Logic We come up with expressions that extract the least significant digit and the most significant digit of the input integer (without converting it).

-> E.g. x = 151751

if x <= 0:

return x == 0

# Account for negative input, not palindrome if negative, but if 0, then x is a palindrome.

num_digits = math.floor(math.log10(x)) + 1

Number of digits in a number x is math.log10(x) + 1

x = 151751 -> log10(151751)=5.18..+1 = 6.18

(What is log10, it is our number / 10 that many times. or 10**5.18..)

math.floor(6.18) = 6 (gives us the lowest whole integer of a float)

msd_mask = 10**(num_digits -1)

# Most significant digit mask

E.g. on first iteration, 10**5=100000

if x // msd_mask != x % 10:

return False

# if most significant != least significant, then not a palindrome

most significant digit = 151751 // 100000 = 1 (divisible by whole is just once)

least significant digit = 151751 % 10 = 1 (remainder is 1)

x %= msd_mask #Remove the most significant digit of x

x //= 10      #Remove the least significant digit of x

# This is fabulous

To remove the most significant digit we use the operator % that we used to find

the least sign. digit, with the old mask.

x=151751 % 100000 = 51751 (compare with finding most sign x // msd_mask )

Remove least sign.

x=51751 // 10 = 5175 (compare with finding least sign x % 10)

msd_mask //= 100

# We decrease our mask for msd by 2 places (because we removed 2 digits, most and

least significant ones).

100000 // 100 = 1000 (which correctly corresponds to msd_mask = 10**(num_digits -1))

The take away: how to get the least and most significant digit

x = 157

# Get the last digit (easiest)

🔷 x % 10 🔷

(e.g. 157 % 10 = 7)

(150/10 and remainder 7)

# Get the first digit

🔷 x // (10**d) 🔷 (where d is (num_digits - 1))

x // 100 = 157 // 100 = 1

(157 divides by 100 completely only 1 time)

# How you get the num_digits

num_digits = math.floor(math.log10(x)) + 1

9. Add without using +

Or “add bitwise operator”.

The following code adds two positive integers without using the ‘+’ operator.

The code uses bitwise operations to add two numbers.

Input: 2 3 Output: 5

def add_bitwise_operator(x, y):
    while y:
        carry = x & y   #identify which bits are both 1s
        x = x ^ y       #which bits are 0 and 1
        y = carry << 1  #y is now bits to carry towards the MSB
    return x

# Loop 1

x=0b10

y=0b11

carry=0b10

x=0b01

y=0b100

End of loop.

# Loop 2

c= x&y = 01&100=000

x= x^y = 01^100 = 101

y= c<<1 = 0<<1 = 00

y is no more, end of while y

result is return x, which is 101 (5)

carry = x & y

We get carry by using & on the numbers.

When adding, we have to carry 1 bit when both bits are 1. So carry is non zero when it has 1s.

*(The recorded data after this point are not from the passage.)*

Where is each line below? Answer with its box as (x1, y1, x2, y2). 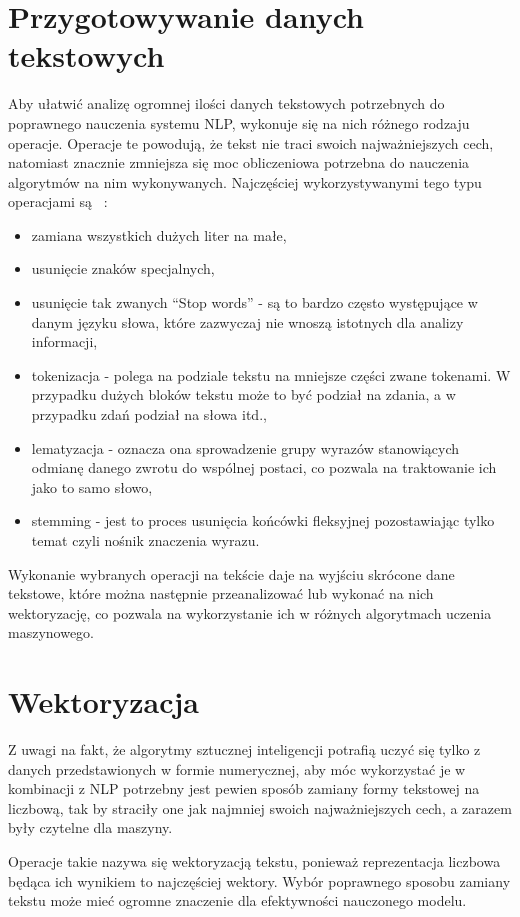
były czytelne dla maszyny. (8, 817, 173, 838)
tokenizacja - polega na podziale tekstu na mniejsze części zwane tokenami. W (31, 364, 511, 385)
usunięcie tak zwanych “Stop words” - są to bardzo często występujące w (31, 292, 478, 313)
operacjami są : (8, 191, 108, 212)
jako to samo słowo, (31, 476, 153, 497)
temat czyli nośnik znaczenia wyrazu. (31, 530, 260, 550)
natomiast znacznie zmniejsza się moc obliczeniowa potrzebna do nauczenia (8, 152, 470, 173)
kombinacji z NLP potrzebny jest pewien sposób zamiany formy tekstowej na (8, 778, 480, 799)
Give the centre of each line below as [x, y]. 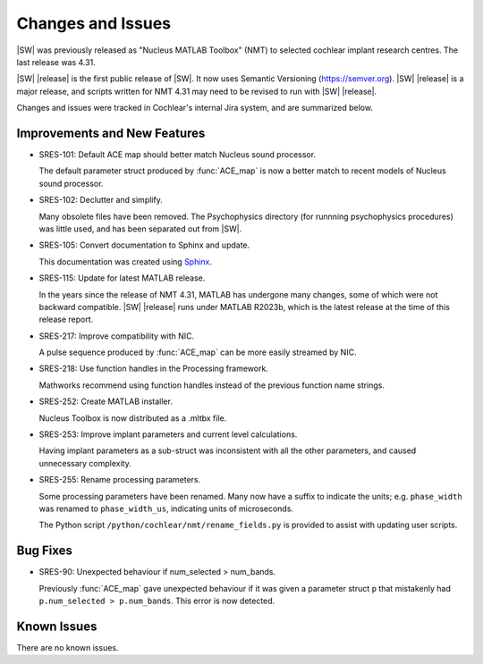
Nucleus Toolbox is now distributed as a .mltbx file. [133, 418]
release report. [66, 319]
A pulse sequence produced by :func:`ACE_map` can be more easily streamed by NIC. [198, 352]
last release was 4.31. [56, 62]
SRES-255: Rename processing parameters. [120, 480]
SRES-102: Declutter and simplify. [101, 200]
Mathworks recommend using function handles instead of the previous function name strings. [212, 385]
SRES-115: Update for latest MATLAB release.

The & operator will identify if x and y have 1s at the same indexes, and thus we have to carry:

10 &

11

10 # carry

x = x ^ y

Gives us the bits that don’t require the carry. Plainly adds 0+1 (as xor identifies

exactly those bits).

10 ^

11

01

y = carry << 1

The purpose of the carry is to move the bit that needs to be carried one position closer to the MSB (i.e. to the left).

So y now carries that bit, moreover at the necessary position.

(first loop) c=10, y = 10 << 1 = 100

And hence the loop while y will go on while there are bits to carry.